Semantic Versioning is used to mark the OSDM releases. OSDM strictly adheres to the semantics as deviation may hinder implementation project schedules for carriers or distributors.

  • Major version is increased for any breaking change provided it is not a bug fix of an error that could not be implemented as valid behavior yet. All planned breaking changes are accumulated and a major version is usually developed each 2-3 years unless there is a industry or legal need for immediate breaking change, e.g. change in related open standards, change in technical regulation or change in consumer protection regulation.
  • Minor version is increased for any planned release that doesn’t contain any breaking changes. Usually, there are 3-4 minor versions anually. Minor version doesn’t remove or changes API in incompatible way, it may only add new capabilities or mark current capabilities as deprecated.
  • Patch version is increased for any bug fix of minor version, or backport of a feature from higher major/minor versions. Changes in patch versions retain all capabilities of the minor version and provides backport or bug fix. In terms of testing/certification, all patch versions may be treated as equal provided you check for the features that were corrected by the bug fix/added as backport from higher minor versions.

Backporting

Implementers may require to receive a newly requested feature to a lower version when there is project schedule in consideration. In such case, the backport is always provided as a new patch version of selected track. New patch versions are released for all minor version between the version where the feature was introduced and version to which it was requested by the implementers to be back-ported.

Backport is never applied to already released patch versions.

Versioning

All versions are tracked in the master branch of the git repository. Each major.minor version has its own folder where all patch versions of that minor version are stored.

Development

A pull request is expected to contain changes to the currently developed version.

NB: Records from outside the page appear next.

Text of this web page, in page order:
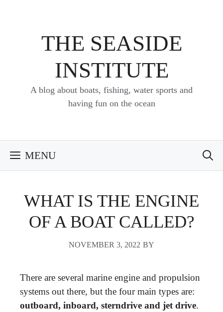
THE SEASIDE
INSTITUTE
A blog about boats, fishing, water sports and
having fun on the ocean
MENU
WHAT IS THE ENGINE
OF A BOAT CALLED?
NOVEMBER 3, 2022 BY
There are several marine engine and propulsion
systems out there, but the four main types are:
outboard, inboard, sterndrive and jet drive.
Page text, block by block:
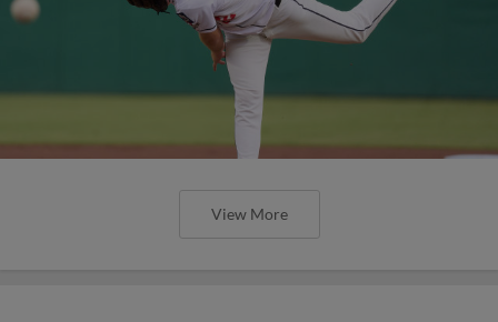
View More
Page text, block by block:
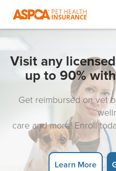
Visit any
up to 90%
Get reimbursed on vet
care and more! Enroll
Learn More
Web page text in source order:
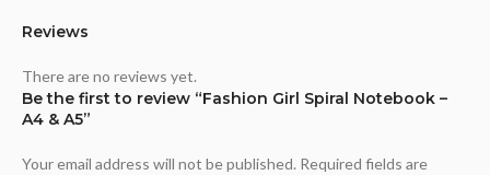
Reviews
There are no reviews yet.
Be the first to review “Fashion Girl Spiral Notebook –
A4 & A5”
Your email address will not be published. Required fields are
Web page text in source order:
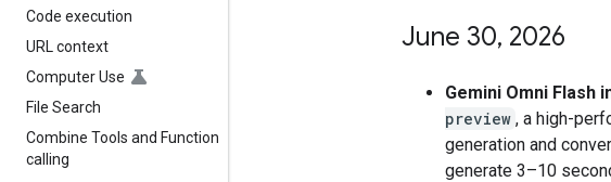
Code execution
URL context
Computer Use
File Search
Combine Tools and Function
calling
June 30, 2026
Gemini Omni Flash
preview , a high-
generation and
generate 3–10
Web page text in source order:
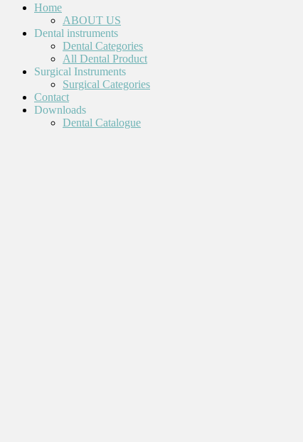
Home
ABOUT US
Dental instruments
Dental Categories
All Dental Product
Surgical Instruments
Surgical Categories
Contact
Downloads
Dental Catalogue
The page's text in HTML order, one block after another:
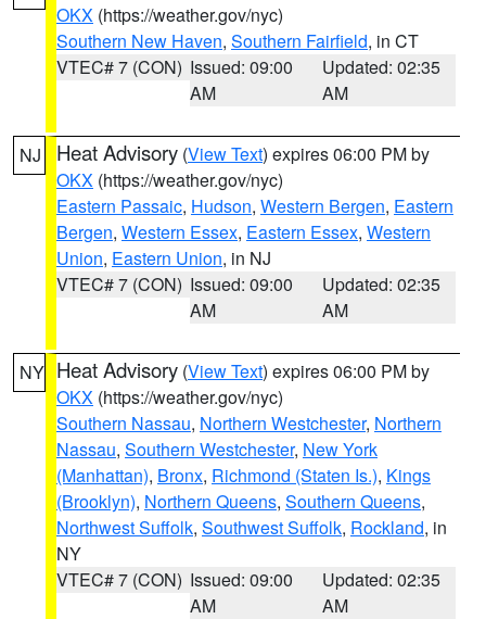
OKX (https://weather.gov/nyc)
Southern New Haven, Southern Fairfield, in CT
VTEC# 7 (CON) Issued: 09:00
AM
Updated: 02:35
AM
NJ Heat Advisory (View Text) expires 06:00 PM by
OKX (https://weather.gov/nyc)
Eastern Passaic, Hudson, Western Bergen, Eastern
Bergen, Western Essex, Eastern Essex, Western
Union, Eastern Union, in NJ
VTEC# 7 (CON) Issued: 09:00
AM
Updated: 02:35
AM
NY Heat Advisory (View Text) expires 06:00 PM by
OKX (https://weather.gov/nyc)
Southern Nassau, Northern Westchester, Northern
Nassau, Southern Westchester, New York
(Manhattan), Bronx, Richmond (Staten Is.), Kings
(Brooklyn), Northern Queens, Southern Queens,
Northwest Suffolk, Southwest Suffolk, Rockland, in
NY
VTEC# 7 (CON) Issued: 09:00
AM
Updated: 02:35
AM
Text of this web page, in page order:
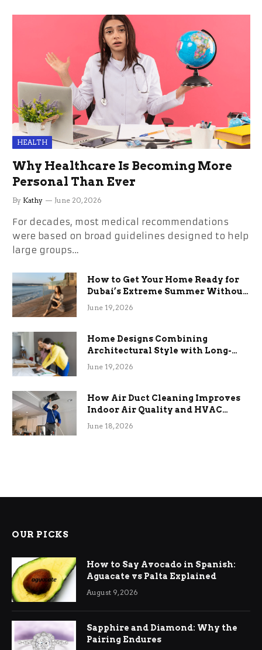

If a backport is expected, pull request must provide files for a new patch version of all versions being patched.

Release

The openapi file is considered final when there is git tag and github release for given version that marks a respective commit where the final version of that file was saved.

Implementation principles

Implementations must follow the tolerant reader pattern. Schema validations must allow new attributes and objects. All extensible enums must not fail on items not proposed from the openapi or specification.

Error Handling

In order to communicate errors to a consumer we support RFC 9457.

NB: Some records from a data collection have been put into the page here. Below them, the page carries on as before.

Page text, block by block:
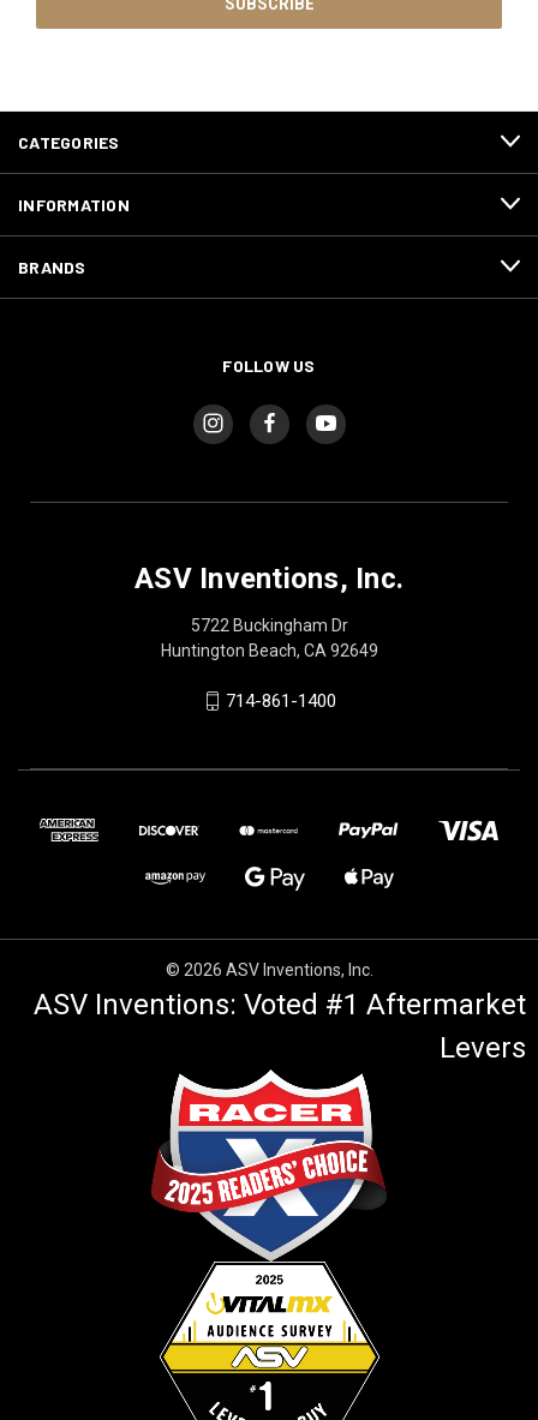
CATEGORIES
INFORMATION
BRANDS
FOLLOW US
ASV Inventions, Inc.
5722 Buckingham Dr
Huntington Beach, CA 92649
714-861-1400
© 2026 ASV Inventions, Inc.
ASV Inventions: Voted #1 Aftermarket
Levers
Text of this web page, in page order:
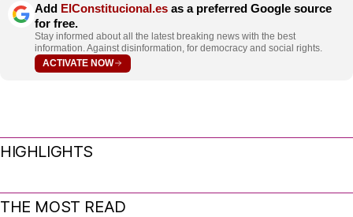
Add ElConstitucional.es as a preferred Google source
for free.
Stay informed about all the latest breaking news with the best
information. Against disinformation, for democracy and social rights.
ACTIVATE NOW
HIGHLIGHTS
THE MOST READ
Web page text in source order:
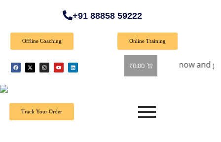
+91 88858 59222
Offline Coaching Online Training
₹0.00
Offer: Get 40% off on all books! Shop now and grab
Track Your Order
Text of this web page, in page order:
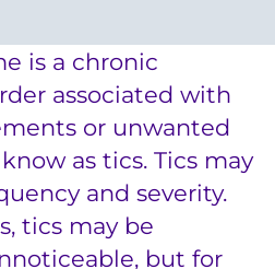
is a chronic
associated with
or unwanted
as tics. Tics may
and severity.
tics may be
but for
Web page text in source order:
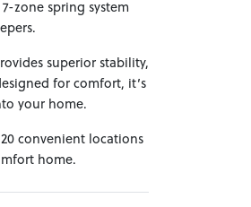
zone spring system
superior stability,
for comfort, it’s
your home.
convenient locations
home.
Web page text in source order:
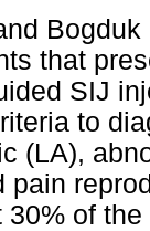
that
SIJ
to
(LA),
pain
of
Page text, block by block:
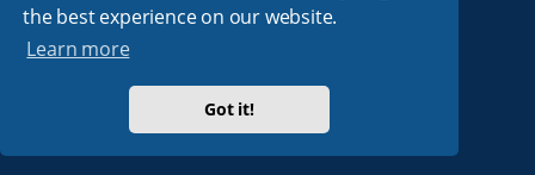
the best experience on our website.
Learn more
Got it!
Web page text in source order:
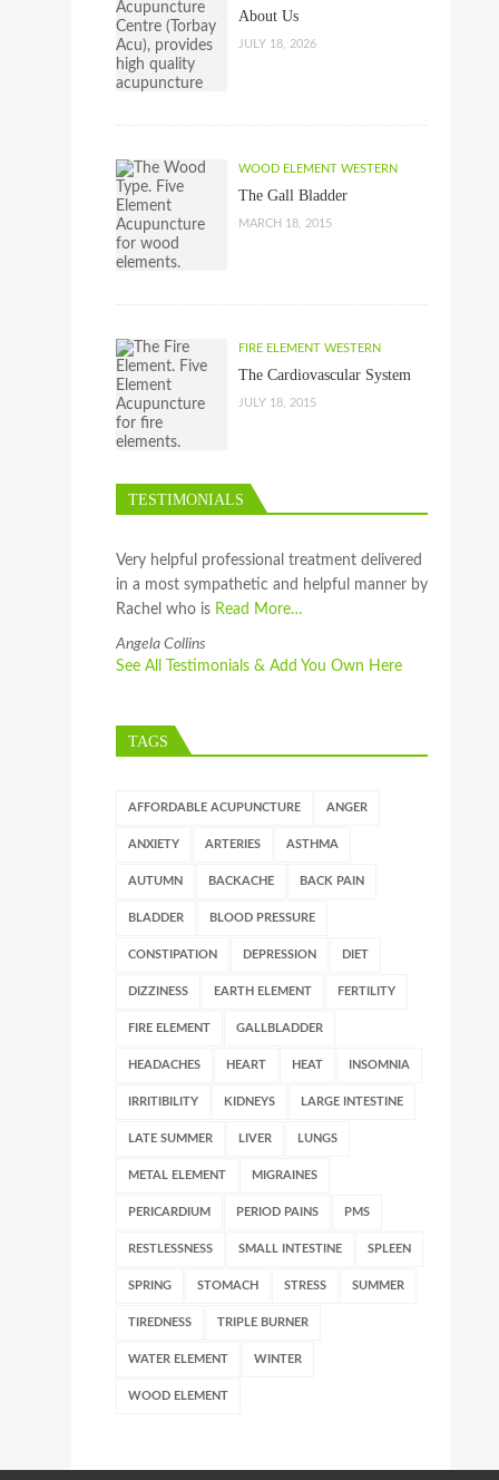
About Us
JULY 18, 2026
WOOD ELEMENT WESTERN
The Gall Bladder
MARCH 18, 2015
FIRE ELEMENT WESTERN
The Cardiovascular System
JULY 18, 2015
TESTIMONIALS
Very helpful professional treatment delivered
in a most sympathetic and helpful manner by
Rachel who is Read More…
Angela Collins
See All Testimonials & Add You Own Here
TAGS
AFFORDABLE ACUPUNCTURE ANGER
ANXIETY ARTERIES ASTHMA
AUTUMN BACKACHE BACK PAIN
BLADDER BLOOD PRESSURE
CONSTIPATION DEPRESSION DIET
DIZZINESS EARTH ELEMENT FERTILITY
FIRE ELEMENT GALLBLADDER
HEADACHES HEART HEAT INSOMNIA
IRRITIBILITY KIDNEYS LARGE INTESTINE
LATE SUMMER LIVER LUNGS
METAL ELEMENT MIGRAINES
PERICARDIUM PERIOD PAINS PMS
RESTLESSNESS SMALL INTESTINE SPLEEN
SPRING STOMACH STRESS SUMMER
TIREDNESS TRIPLE BURNER
WATER ELEMENT WINTER
WOOD ELEMENT

This RFC defines a “problem detail” as a way to carry machine- readable details of errors in a HTTP response to avoid the need to define new error response formats for HTTP APIs.

A problem details object can have the following members:

  • type: A URI reference RFC3986 that identifies the problem type. This specification encourages that, when dereferenced, it provide human-readable documentation for the problem type (e.g., using HTML [W3C.REC-html5-20141028]). When this member is not present, its value is assumed to be “about:blank”.
  • title: A short, human-readable summary of the problem type. It SHOULD NOT change from occurrence to occurrence of the problem, except for purposes of localization (e.g., using proactive content negotiation; see RFC7231, Section 3.4).
  • status: The HTTP status code (RFC7231, Section 6) generated by the origin server for this occurrence of the problem.
  • detail: A human-readable explanation specific to this occurrence of the problem.
  • instance: A URI reference that identifies the specific occurrence of the problem. It may or may not yield further information if dereferenced.

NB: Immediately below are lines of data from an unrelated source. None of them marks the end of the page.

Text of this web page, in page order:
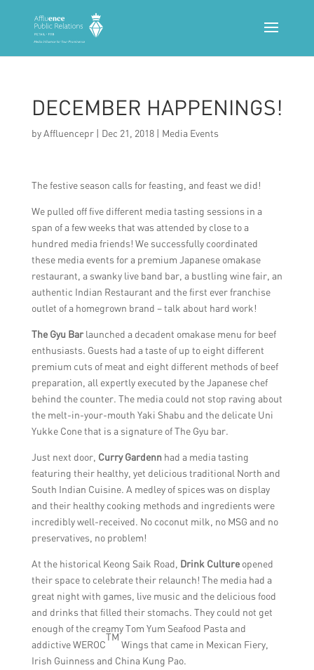
DECEMBER HAPPENINGS!
byAffluencepr| Dec 21, 2018| Media Events
The festive season calls for feasting, and feast we did!
We pulled off five different media tasting sessions in a
span of a few weeks that was attended by close to a
hundred media friends! We successfully coordinated
these media events for a premium Japanese omakase
restaurant, a swanky live band bar, a bustling wine fair, an
authentic Indian Restaurant and the first ever franchise
outlet of a homegrown brand – talk about hard work!
The Gyu Barlaunched a decadent omakase menu for beef
enthusiasts. Guests had a taste of up to eight different
premium cuts of meat and eight different methods of beef
preparation, all expertly executed by the Japanese chef
behind the counter. The media could not stop raving about
the melt-in-your-mouth Yaki Shabu and the delicate Uni
Yukke Cone that is a signature of The Gyu bar.
Just next door, Curry Gardennhad a media tasting
featuring their healthy, yet delicious traditional North and
South Indian Cuisine. A medley of spices was on display
and their healthy cooking methods and ingredients were
incredibly well-received. No coconut milk, no MSG and no
preservatives, no problem!
At the historical Keong Saik Road, Drink Cultureopened
their space to celebrate their relaunch! The media had a
great night with games, live music and the delicious food
and drinks that filled their stomachs. They could not get
enough of the creamy Tom Yum Seafood Pasta and
addictive WEROC
TM
Wings that came in Mexican Fiery,
Irish Guinness and China Kung Pao.
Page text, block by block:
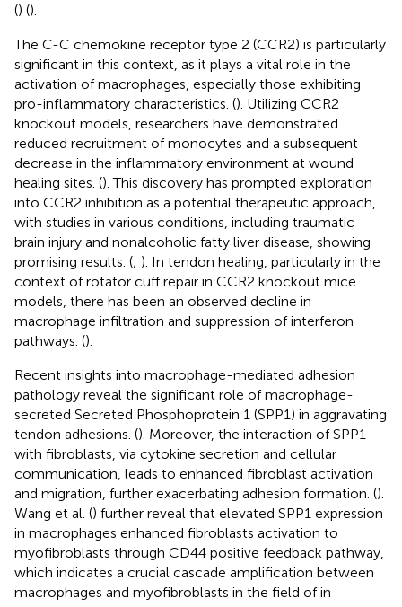
() ().
The C-C chemokine receptor type 2 (CCR2) is particularly
significant in this context, as it plays a vital role in the
activation of macrophages, especially those exhibiting
pro-inflammatory characteristics. (). Utilizing CCR2
knockout models, researchers have demonstrated
reduced recruitment of monocytes and a subsequent
decrease in the inflammatory environment at wound
healing sites. (). This discovery has prompted exploration
into CCR2 inhibition as a potential therapeutic approach,
with studies in various conditions, including traumatic
brain injury and nonalcoholic fatty liver disease, showing
promising results. (; ). In tendon healing, particularly in the
context of rotator cuff repair in CCR2 knockout mice
models, there has been an observed decline in
macrophage infiltration and suppression of interferon
pathways. ().
Recent insights into macrophage-mediated adhesion
pathology reveal the significant role of macrophage-
secreted Secreted Phosphoprotein 1 (SPP1) in aggravating
tendon adhesions. (). Moreover, the interaction of SPP1
with fibroblasts, via cytokine secretion and cellular
communication, leads to enhanced fibroblast activation
and migration, further exacerbating adhesion formation. ().
Wang et al. () further reveal that elevated SPP1 expression
in macrophages enhanced fibroblasts activation to
myofibroblasts through CD44 positive feedback pathway,
which indicates a crucial cascade amplification between
macrophages and myofibroblasts in the field of in
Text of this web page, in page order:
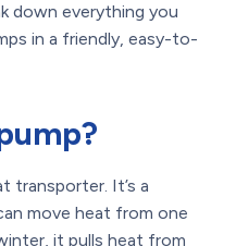
down everything you
in a friendly, easy-to-
transporter. It’s a
move heat from one
it pulls heat from
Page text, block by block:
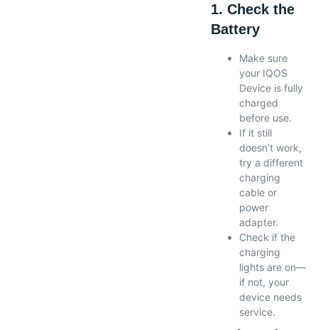
1. Check the
Battery
Make sure
your IQOS
Device is fully
charged
before use.
If it still
doesn’t work,
try a different
charging
cable or
power
adapter.
Check if the
charging
lights are on—
if not, your
device needs
service.
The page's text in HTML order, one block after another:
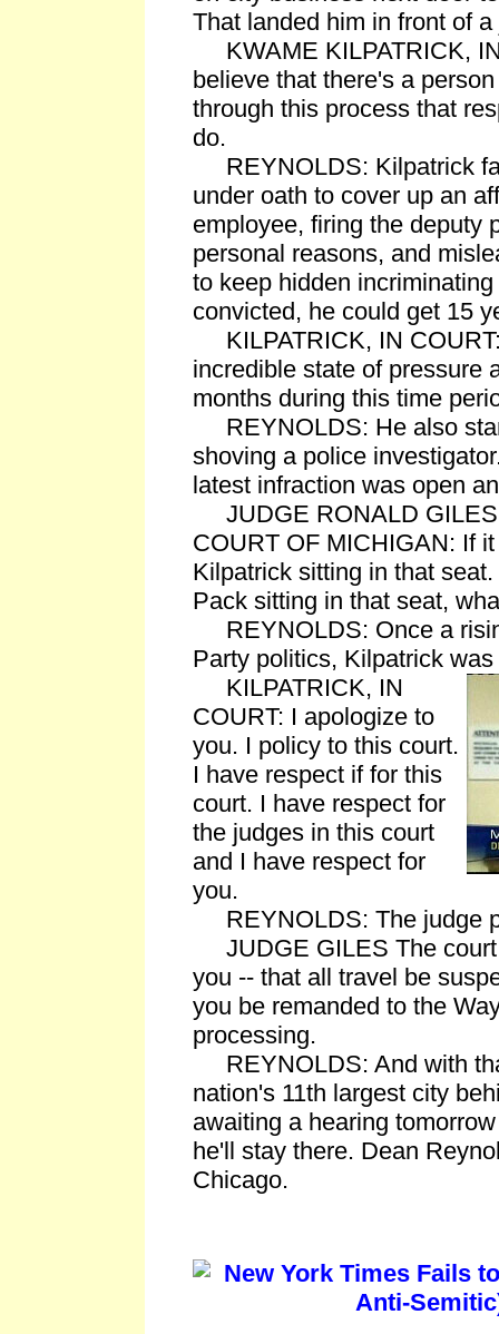
That landed him in front of a
KWAME KILPATRICK,
believe that there's a
through this process that
do.
REYNOLDS: Kilpatrick
under oath to cover up an
employee, firing the deputy
personal reasons, and
to keep hidden
convicted, he could get 15
KILPATRICK, IN
incredible state of pressure
months during this time
REYNOLDS: He also
shoving a police
latest infraction was open
JUDGE RONALD
COURT OF MICHIGAN: If
Kilpatrick sitting in that
Pack sitting in that seat,
REYNOLDS: Once a
Party politics, Kilpatrick
KILPATRICK, IN
COURT: I apologize to
you. I policy to this court.
I have respect if for this
court. I have respect for
the judges in this court
and I have respect for
you.
REYNOLDS: The judge
JUDGE GILES The court
you -- that all travel be
you be remanded to the
processing.
REYNOLDS: And with
nation's 11th largest city
awaiting a hearing
he'll stay there. Dean
Chicago.
New York Times Fails
Anti-

Consumers MUST use the type string as the primary identifier for the problem type; the title string is advisory and included only for users who are not aware of the semantics of the URI and do not have the ability to discover them (e.g., offline log analysis). Consumers SHOULD NOT automatically dereference the type URI.

Functional Errors and Error Codes

In order that OSDM implementations behave consistently in error situations, a list of error codes and warnings have been defined that must be supported in case of functional errors by all implementations.

Authentication

The following three design principles are binding for each implementor:

  1. Don’t reinvent crypto, thus we are using OAuth2.

  2. The JWTs in use for the authentication should be short-lived (think of timeout duration single-digit multiples)

  3. The JWTs sent by the consumer, regardless of where they are generated, must be digitally signed using a private key for which the provider is able to find the matching public key

These principles can be implemented as follows:

  • A registration service allows a consumer to register the necessary data (like: organization, technical admin, commercial admin, support line, other non-functional requirements like throttling limits) for approvement by the team providing access. any registered consumer will be approved or rejected if approved a unique, technical “ClientId” results and will be passed to the consumer

  • A login service allows to request a valid token (for e.g. OAuth2) by the registered ClientId and related secret per configuration the validity duration of the token may be set (for e.g. 10min.), after that the token must be renewed by the consumer optionally the token might be revoked (for e.g. if your devOps realizes the consumer does not behave as expected)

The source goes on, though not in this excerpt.